Predicting an option's future requires a bit of technical analysis. You'll want to understand the following:

  • Support levels: This is the stock's common "low point." Relying on the stock to go below this point could be risky.

  • Resistance levels: This is the stock's common "high point." Relying on the stock to go above this point could be risky.

  • Volume: As you track the stock's history, you'll want to look at the volume behind it. The more shares traded at a particular price, the more likely it's a trend. Relying on low volumes could lead you in the wrong direction.

You can learn these levels by reading the stock's chart patterns. Look at its history, focusing on specific patterns. Your brokerage firm should help you learn these factors and more, especially as a new options trader.

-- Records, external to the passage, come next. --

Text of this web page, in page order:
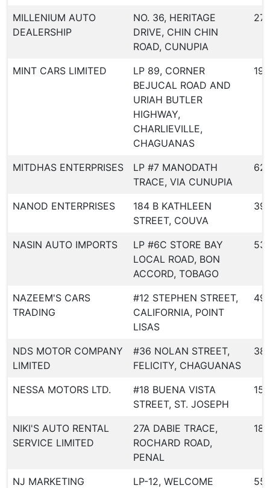
MILLENIUM AUTO
DEALERSHIP
NO. 36, HERITAGE
DRIVE, CHIN CHIN
ROAD, CUNUPIA
MINT CARS LIMITED
LP 89, CORNER
BEJUCAL ROAD AND
URIAH BUTLER
HIGHWAY,
CHARLIEVILLE,
CHAGUANAS
19
MITDHAS ENTERPRISES
LP #7 MANODATH
TRACE, VIA CUNUPIA
621
NANOD ENTERPRISES
184 B KATHLEEN
STREET, COUVA
NASIN AUTO IMPORTS
LP #6C STORE BAY
LOCAL ROAD, BON
ACCORD, TOBAGO
NAZEEM'S CARS
TRADING
#12 STEPHEN STREET,
CALIFORNIA, POINT
LISAS
NDS MOTOR COMPANY
LIMITED
#36 NOLAN STREET,
FELICITY, CHAGUANAS
NESSA MOTORS LTD.
#18 BUENA VISTA
STREET, ST. JOSEPH
150
NIKI'S AUTO RENTAL
SERVICE LIMITED
27A DABIE TRACE,
ROCHARD ROAD,
PENAL
183
NJ MARKETING
LP-12, WELCOME

Focusing on these factors will help you determine if you should buy/sell a put or call; the strike price; and the expiration date.

For example, if you think stock prices are going to increase, you want to buy a call. This gives you the right to buy the stock of the underlying securities at the strike price. This should be below the market value. You would then make a profit.

On the other hand, if you think stock prices might fall, you'd buy a put. This gives you a contract to sell the stock at a higher price than the market value.

Predicting the increase/decrease requires research and knowledge, though. This is where the right broker comes in handy. They'll provide you with the research you need to decide. What did the stock do historically? What are the general feelings towards the stock today? You'll also want to understand the stock's implied volatility. Your broker can help you understand the risks involved.

Implied volatility: This volatility, while a bit hypothetical, affects options pricing. The more volatile a stock is, the higher the premium. A higher volatility means the stock has a higher likelihood of changing, whether up or down.

Finally, you'll need to choose an expiration date. The further out the expiration date, the greater the time value of the option. In other words, the longer the stock has to increase or decrease, depending on what you're hoping for to make a profit. Remember, the longer the expiration, the greater the premium.

The Final Word

Trading options can be a profitable investment for traders, but you must know what you are doing. If you are just starting out, use a supportive brokerage firm. Take advantage of the tools they offer and do your research. Options can help you hedge against loss. But they can also cause serious losses if you aren't careful.

We encourage you to balance your portfolio with a variety of investments. This helps you minimize your losses while investing.